[Problem to work on]: Write an exact copy of the entries below that leaves out all pictures.
* * *
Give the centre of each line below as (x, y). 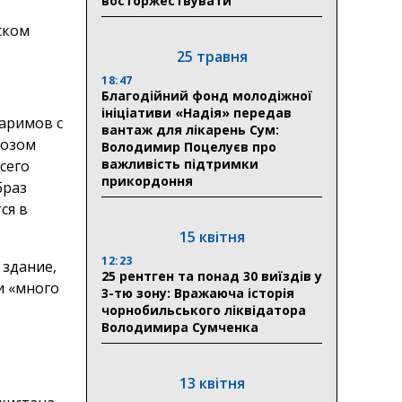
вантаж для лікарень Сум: (190, 129)
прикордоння (147, 180)
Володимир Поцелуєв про (189, 146)
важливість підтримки (180, 163)
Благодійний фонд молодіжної (207, 95)
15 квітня (212, 236)
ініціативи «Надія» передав (197, 112)
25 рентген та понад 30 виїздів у (212, 275)
* * *
[Answer for the task]:
Give the centre of each line below as (x, y). 
вантаж для лікарень Сум: (190, 129)
прикордоння (147, 180)
Володимир Поцелуєв про (189, 146)
важливість підтримки (180, 163)
Благодійний фонд молодіжної (207, 95)
15 квітня (212, 236)
ініціативи «Надія» передав (197, 112)
25 рентген та понад 30 виїздів у (212, 275)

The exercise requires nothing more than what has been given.